Таким образом, динамика кульминации становится знаком преодоления противоречий жизни, восстановления естественного хода событий. Когда это происходит в сознании героя («Студент») или в его поведении («Невеста»), завязка, кульминация и развязка приводятся в отношения более или менее гармонической соотнесенности, уравновешенности.

Рассказ «Студент» занимает особое место в ряду рассказов о прозрении героя. От мрачных представлений о хаосе, дисгармонии мира (в завязке) студент переходит к радостному переживанию открывшегося ему всеобщего закона торжества правды и красоты (в развязке). В кульминации сюжета и происходит озарение, открытие высокого смысла жизни, всеобщей связи между явлениями.

Слова Нади («Невеста»): «Эта жизнь опостылела мне, я не вынесу здесь и одного дня. Завтра же я уеду отсюда» — очень похожи на слова Никитина в финале «Учителя словесности». Но Надя их произносит (а не пишет в дневнике, как Никитин), и не в конце, а примерно в середине рассказа,

269

а главное — делает то, о чем говорит. Кульминация резко отделяется, отодвигается от развязки. Так рассказ о прозрении превращается в рассказ об уходе.
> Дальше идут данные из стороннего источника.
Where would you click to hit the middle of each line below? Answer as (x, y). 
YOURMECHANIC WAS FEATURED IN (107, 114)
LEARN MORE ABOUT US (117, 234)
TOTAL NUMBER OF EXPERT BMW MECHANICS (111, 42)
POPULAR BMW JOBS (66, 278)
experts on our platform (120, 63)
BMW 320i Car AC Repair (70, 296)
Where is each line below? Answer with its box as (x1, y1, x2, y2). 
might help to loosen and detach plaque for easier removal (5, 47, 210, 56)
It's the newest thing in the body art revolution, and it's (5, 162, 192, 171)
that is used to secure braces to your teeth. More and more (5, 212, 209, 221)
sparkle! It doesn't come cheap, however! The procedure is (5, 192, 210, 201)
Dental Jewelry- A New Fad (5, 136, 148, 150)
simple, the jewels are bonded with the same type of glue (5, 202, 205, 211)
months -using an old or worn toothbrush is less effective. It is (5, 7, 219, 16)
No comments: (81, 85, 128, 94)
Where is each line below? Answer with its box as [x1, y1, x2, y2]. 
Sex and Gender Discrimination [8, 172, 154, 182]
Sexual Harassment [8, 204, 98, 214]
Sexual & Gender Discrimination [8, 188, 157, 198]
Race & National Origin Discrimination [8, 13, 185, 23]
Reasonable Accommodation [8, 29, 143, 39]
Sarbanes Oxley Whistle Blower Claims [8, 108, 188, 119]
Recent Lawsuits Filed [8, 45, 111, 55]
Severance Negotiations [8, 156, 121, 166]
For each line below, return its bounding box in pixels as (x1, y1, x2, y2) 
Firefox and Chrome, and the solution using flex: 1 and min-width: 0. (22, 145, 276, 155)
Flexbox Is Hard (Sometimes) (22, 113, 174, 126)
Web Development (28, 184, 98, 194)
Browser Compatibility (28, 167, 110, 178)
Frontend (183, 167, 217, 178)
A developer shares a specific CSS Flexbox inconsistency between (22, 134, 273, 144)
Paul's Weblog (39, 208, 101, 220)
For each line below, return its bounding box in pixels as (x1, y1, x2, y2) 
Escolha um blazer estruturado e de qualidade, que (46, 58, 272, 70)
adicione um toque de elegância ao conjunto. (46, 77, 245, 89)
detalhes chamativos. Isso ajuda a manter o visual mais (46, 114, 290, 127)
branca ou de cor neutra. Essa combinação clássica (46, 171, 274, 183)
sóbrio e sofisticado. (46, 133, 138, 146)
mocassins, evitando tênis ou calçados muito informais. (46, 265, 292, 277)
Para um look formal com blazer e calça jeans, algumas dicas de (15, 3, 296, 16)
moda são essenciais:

Анализируя композицию сюжета, следя за движением коллизии, за чередованием и взаимодействием событий, мы тем самым наблюдаем за поведением персонажей — людей, с которыми эти события происходят. «Персонаж — серия последовательных появлений одного лица в пределах данного текста»40. Такое определение понятия «персонаж» открывает и подчеркивает в нем сюжетный смысл, присущую ему сюжетность: персонаж и порождается, формируется сюжетом, и одновременно — порождает, формирует сюжет. Знакомясь с поступками персонажей, мы узнаём о причинах этих поступков: мыслях, чувствах, побуждениях, в свою очередь, порожденных обстоятельствами, в которых эти люди находятся.

Так анализ композиции сюжета переходит в анализ истории характеров.